Der Wahlkampf für die Nationalratswahl am 29. September soll ja angeblich erst irgendwann ein paar Tage vor der Wahl beginnen, aber die mittlerweile schon berüchtigte (und nicht mehr nur umstrittene) Ö1-Journalredaktion hat vorsichtshalber schon längst mit der Schlacht um die begehrten 183 Mandate begonnen. Das bewies das Mittagsjournal in einer Art und Weise, die zum Fremdschämen peinlich war.

Schon allein die Tatsache, dass Werner Kogler Spitzenkandidat der von den Wählern aus dem Parlament katapultierten Grünen sein wird, ist für jeden einigermaßen interessierten Österreicher eine No-Na-Meldung gewesen. Man hätte jeden Betrag darauf verwetten können. Damit die früher einmal wichtigste Informationssendung des Landes zu eröffnen, während zugleich die USA und der Iran die Kriegstrommeln rühren, ist journalistisch nicht nur fragwürdig, sondern idiotisch.

Die Begeisterung, mit der die Moderatorin Agathe Zupan dieses „Ereignis“ verkündete, war der Beweis, dass der ORF die Beifügung „Rotfunk“ nicht mehr verdient. Er ist in Windeseile zum „Grünfunk“ mutiert. Da gab es in dem fast drei Minuten dauernden Beitrag von der Pressekonferenz der außerparlamentarischen Partei keinen Hauch von Kritik, dass Kogler angesichts der gut erscheinenden Chancen auf den Wiedereinzug der Grünen in den Nationalrat, auf sein Mandat im EU-Parlament pfeift.

Und weil das als Wahlkampfbeitrag von Ö1 offensichtlich noch zu wenig erschien, wurde Kogler auch noch zu einem gleichermaßen ausführlichen wie inhaltsleeren Interview ins Studio eingeladen. Schon allein der Tonfall, in dem Agatha Zupan den Grün-Kandidaten begrüßte und in dem das Gespräch geführt wurde, war an Peinlichkeit nicht zu überbieten. Höchstens durch die gestellten Fragen wie beispielsweise: „Um die Rückkehr der Grünen in den Nationalrat zu ermöglichen braucht's Stimmen. Wo sollen die herkommen?“

Diesem Niveau passte sich Kogler unverzüglich an und meinte: „Ja ... also ... momentan ist die Stimmung ja gut, das muss man in Stimmen ummünzen.“ Sehr aufschlussreich. Kurz zusammengefasst wollen die Grünen von allen Parteien Stimmen gewinnen. Wer hätte das gedacht?

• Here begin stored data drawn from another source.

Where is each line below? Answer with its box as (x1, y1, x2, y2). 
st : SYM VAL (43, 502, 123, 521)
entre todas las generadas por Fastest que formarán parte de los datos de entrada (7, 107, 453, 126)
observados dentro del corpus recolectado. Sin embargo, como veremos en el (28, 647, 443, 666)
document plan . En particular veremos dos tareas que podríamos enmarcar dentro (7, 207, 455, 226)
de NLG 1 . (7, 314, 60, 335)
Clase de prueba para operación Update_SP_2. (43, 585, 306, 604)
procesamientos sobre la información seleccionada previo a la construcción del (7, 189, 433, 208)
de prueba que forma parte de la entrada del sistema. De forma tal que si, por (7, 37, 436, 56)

In genau dieser Tonart ging das Interview weiter. Die einzige kritische Frage, die von der Ö1-Interviewerin gestellt wurde: Warum es denn keine weibliche Grün-Spitze gebe? Auch da durfte Kogler elendslang substanzlos herumreden, ohne auch nur einen Hauch von Widerspruch oder Zweifel von seiner Gesprächspartnerin hinnehmen zu müssen.

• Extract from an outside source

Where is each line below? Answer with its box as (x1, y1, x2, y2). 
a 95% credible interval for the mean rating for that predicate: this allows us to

Insgesamt waren es fast zehn Minuten, die den Grünen da vom ORF kostenlos für Wahlkampfwerbung geboten wurden. Da drängt sich die Frage auf: Wie viele Euro müsste denn eine Partei für eine solche Belangsendung bezahlen. Und wird das auch in die Wahlkampfkostenabrechnung eingerechnet?